What the exercise asks ▸ Copy the lines exactly. Begin at the first line of the data and stop after the line with "Cool Stuff We Do".

Exercise material ▸

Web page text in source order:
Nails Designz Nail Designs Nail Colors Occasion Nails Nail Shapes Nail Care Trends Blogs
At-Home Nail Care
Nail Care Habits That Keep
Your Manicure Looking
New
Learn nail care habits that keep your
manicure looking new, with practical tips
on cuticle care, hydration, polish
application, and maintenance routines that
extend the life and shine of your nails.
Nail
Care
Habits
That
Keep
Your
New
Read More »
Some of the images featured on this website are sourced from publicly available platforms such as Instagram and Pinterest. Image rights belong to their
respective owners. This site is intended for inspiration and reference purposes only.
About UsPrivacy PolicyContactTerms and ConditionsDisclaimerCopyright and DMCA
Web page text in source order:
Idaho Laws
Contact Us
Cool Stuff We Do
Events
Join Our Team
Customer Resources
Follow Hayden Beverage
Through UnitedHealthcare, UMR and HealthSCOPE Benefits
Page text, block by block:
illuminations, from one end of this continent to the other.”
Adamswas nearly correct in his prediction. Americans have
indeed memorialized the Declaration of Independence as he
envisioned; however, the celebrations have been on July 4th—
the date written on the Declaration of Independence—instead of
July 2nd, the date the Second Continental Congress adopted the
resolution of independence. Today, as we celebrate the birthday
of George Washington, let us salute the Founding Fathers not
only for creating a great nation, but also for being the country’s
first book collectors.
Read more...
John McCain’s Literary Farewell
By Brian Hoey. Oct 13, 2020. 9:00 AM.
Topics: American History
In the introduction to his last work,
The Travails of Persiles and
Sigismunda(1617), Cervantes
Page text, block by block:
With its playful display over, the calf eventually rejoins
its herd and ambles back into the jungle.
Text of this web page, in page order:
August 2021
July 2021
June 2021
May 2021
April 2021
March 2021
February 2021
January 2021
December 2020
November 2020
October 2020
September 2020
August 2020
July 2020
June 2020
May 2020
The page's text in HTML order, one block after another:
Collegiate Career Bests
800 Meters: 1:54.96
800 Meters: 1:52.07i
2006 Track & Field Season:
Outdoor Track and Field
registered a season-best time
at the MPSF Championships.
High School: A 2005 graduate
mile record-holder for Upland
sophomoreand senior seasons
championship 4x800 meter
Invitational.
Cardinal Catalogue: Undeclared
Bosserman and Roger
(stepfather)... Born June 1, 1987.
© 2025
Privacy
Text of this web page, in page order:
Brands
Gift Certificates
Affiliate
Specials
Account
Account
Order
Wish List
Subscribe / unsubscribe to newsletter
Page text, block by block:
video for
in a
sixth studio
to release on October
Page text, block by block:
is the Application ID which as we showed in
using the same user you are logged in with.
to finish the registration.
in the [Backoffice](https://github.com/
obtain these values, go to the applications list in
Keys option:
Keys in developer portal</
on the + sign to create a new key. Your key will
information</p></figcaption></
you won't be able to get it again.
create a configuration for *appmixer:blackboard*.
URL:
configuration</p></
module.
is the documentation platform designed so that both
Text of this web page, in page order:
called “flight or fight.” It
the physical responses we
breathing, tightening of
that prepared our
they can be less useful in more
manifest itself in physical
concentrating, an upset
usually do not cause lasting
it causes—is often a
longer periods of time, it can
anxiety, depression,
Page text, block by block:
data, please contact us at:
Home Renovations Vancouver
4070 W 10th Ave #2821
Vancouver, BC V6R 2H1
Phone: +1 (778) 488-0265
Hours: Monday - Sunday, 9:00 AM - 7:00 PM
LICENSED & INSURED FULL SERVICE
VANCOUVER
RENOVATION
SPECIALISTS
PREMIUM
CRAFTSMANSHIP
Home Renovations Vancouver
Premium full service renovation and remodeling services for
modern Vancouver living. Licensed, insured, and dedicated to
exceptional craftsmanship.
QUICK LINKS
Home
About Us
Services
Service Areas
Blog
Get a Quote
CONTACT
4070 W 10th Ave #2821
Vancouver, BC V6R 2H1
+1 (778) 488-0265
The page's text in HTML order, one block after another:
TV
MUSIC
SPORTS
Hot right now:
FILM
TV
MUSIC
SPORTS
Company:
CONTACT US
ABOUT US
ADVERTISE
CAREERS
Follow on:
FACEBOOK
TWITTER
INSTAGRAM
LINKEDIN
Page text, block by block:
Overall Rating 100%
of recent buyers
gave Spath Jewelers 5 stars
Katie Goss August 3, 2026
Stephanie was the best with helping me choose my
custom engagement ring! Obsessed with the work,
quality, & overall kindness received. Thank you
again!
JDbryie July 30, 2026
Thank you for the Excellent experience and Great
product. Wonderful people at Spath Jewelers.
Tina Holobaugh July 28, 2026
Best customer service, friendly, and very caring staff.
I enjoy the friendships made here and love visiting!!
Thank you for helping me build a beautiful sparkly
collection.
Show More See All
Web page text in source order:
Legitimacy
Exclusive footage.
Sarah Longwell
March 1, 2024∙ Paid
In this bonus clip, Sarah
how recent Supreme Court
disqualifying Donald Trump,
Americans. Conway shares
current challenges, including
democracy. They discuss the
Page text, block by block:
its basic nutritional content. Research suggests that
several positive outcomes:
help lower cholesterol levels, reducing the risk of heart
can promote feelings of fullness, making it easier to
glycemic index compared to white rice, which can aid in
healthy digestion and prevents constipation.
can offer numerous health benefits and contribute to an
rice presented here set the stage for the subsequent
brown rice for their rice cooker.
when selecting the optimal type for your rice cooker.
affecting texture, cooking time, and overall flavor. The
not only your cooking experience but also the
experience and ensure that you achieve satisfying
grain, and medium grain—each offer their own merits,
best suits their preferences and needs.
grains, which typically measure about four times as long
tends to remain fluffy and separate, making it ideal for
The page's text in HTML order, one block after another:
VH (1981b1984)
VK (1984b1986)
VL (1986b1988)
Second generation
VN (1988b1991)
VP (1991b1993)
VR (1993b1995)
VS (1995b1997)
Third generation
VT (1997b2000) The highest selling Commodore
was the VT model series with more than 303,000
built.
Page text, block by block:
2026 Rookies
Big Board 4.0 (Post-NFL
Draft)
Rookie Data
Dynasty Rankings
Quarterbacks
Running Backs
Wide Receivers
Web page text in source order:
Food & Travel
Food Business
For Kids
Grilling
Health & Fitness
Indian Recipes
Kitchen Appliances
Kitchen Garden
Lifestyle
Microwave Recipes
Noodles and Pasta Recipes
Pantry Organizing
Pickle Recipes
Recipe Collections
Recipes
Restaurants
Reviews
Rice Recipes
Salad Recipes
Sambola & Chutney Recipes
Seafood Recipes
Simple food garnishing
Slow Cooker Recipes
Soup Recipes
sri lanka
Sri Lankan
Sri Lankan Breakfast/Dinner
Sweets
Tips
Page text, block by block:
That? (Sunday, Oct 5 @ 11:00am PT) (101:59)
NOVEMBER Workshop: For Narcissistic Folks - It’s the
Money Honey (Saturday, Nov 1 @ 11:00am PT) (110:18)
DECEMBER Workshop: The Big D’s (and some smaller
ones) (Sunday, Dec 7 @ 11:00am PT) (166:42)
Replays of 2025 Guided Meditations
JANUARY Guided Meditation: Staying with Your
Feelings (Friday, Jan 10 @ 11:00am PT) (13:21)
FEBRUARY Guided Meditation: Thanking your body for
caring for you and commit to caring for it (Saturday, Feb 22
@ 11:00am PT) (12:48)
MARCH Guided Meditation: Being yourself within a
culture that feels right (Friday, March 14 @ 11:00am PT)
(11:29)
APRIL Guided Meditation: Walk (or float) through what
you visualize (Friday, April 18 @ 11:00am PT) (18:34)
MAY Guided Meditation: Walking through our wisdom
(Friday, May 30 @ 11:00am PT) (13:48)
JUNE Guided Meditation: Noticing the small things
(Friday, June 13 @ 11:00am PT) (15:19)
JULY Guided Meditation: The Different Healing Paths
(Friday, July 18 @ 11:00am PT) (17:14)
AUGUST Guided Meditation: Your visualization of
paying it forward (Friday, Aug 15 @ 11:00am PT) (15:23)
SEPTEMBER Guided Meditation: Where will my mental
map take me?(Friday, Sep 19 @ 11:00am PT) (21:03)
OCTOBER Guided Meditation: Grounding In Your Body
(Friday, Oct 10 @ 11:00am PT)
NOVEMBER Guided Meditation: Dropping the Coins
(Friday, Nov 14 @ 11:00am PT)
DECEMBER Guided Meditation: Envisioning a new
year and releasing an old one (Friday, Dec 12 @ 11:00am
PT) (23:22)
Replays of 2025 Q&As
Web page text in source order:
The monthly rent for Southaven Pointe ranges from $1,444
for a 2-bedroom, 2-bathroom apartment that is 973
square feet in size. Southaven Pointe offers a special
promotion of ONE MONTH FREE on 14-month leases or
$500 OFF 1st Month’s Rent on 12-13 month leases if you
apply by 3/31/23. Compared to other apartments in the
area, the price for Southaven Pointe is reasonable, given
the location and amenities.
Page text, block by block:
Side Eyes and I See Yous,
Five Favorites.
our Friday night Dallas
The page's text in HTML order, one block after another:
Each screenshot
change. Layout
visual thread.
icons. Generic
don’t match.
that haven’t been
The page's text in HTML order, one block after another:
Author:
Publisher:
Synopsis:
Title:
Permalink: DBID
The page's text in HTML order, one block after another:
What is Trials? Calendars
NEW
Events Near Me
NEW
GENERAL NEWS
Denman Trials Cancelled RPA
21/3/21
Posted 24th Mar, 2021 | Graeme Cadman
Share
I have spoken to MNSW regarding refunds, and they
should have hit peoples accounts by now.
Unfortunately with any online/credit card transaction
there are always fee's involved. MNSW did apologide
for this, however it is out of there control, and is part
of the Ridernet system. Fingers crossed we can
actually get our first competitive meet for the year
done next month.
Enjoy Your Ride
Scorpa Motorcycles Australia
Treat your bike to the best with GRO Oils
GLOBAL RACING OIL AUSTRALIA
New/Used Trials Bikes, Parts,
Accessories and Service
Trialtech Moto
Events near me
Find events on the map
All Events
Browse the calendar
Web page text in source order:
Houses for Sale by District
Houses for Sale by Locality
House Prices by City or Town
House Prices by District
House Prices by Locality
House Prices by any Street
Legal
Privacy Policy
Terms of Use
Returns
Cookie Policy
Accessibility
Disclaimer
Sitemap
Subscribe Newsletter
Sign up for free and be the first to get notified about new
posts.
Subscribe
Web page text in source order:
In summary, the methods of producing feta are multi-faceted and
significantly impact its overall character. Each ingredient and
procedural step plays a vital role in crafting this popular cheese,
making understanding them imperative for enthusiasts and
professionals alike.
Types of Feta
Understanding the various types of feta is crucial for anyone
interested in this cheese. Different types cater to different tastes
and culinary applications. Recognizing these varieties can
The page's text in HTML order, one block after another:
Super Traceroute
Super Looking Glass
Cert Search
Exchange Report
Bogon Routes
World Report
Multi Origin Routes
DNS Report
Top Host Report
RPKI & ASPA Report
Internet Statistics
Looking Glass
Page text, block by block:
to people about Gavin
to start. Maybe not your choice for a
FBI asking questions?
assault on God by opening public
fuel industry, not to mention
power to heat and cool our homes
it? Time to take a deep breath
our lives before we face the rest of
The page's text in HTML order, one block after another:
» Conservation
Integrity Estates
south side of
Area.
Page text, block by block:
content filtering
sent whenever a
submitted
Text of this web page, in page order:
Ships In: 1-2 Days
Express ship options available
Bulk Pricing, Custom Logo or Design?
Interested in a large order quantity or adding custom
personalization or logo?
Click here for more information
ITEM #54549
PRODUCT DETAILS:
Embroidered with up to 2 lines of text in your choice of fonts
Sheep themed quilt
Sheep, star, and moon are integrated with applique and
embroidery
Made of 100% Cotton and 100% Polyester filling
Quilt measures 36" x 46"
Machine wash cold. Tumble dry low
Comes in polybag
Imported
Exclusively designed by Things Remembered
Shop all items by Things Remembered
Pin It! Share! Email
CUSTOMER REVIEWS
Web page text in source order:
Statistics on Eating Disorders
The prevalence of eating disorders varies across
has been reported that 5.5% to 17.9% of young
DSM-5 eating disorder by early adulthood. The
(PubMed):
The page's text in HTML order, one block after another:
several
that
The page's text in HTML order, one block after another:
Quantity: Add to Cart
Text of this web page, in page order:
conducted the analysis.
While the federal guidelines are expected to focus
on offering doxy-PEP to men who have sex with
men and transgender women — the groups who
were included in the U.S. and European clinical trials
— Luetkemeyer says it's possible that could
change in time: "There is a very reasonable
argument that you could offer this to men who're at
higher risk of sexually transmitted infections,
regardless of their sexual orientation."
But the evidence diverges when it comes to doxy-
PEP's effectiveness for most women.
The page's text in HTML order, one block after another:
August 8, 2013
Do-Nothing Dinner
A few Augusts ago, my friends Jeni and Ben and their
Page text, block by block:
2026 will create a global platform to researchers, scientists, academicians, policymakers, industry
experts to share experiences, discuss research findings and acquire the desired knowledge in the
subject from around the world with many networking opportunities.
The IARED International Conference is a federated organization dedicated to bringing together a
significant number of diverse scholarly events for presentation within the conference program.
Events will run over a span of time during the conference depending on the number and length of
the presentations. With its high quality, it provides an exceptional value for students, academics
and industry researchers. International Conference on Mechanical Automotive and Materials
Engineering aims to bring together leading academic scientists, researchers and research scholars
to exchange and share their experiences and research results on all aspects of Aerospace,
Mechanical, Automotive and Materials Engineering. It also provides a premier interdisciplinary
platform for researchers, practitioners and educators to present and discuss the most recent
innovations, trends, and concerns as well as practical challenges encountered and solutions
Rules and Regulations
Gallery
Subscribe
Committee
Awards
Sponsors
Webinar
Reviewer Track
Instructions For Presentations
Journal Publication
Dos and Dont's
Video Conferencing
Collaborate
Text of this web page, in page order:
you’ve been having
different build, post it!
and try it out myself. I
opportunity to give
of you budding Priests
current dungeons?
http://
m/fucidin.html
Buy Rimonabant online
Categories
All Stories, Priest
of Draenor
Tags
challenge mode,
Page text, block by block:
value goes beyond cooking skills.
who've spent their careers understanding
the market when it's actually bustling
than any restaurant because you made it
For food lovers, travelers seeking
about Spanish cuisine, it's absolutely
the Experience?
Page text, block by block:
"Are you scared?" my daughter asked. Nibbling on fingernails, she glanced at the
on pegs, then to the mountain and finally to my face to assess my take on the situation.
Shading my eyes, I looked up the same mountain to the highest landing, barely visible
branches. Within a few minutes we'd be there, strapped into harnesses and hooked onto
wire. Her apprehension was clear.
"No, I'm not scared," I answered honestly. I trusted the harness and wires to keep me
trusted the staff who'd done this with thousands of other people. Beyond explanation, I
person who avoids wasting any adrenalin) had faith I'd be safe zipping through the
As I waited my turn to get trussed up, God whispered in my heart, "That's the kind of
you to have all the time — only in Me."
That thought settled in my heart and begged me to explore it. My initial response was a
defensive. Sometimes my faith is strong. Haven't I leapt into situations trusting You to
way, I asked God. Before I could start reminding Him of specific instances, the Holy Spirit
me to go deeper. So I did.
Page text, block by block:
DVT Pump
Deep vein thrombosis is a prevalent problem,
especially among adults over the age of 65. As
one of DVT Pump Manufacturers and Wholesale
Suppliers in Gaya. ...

Answer area ▸
Web page text in source order:
Nails Designz Nail Designs Nail Colors Occasion Nails Nail Shapes Nail Care Trends Blogs
At-Home Nail Care
Nail Care Habits That Keep
Your Manicure Looking
New
Learn nail care habits that keep your
manicure looking new, with practical tips
on cuticle care, hydration, polish
application, and maintenance routines that
extend the life and shine of your nails.
Nail
Care
Habits
That
Keep
Your
New
Read More »
Some of the images featured on this website are sourced from publicly available platforms such as Instagram and Pinterest. Image rights belong to their
respective owners. This site is intended for inspiration and reference purposes only.
About UsPrivacy PolicyContactTerms and ConditionsDisclaimerCopyright and DMCA
Web page text in source order:
Idaho Laws
Contact Us
Cool Stuff We Do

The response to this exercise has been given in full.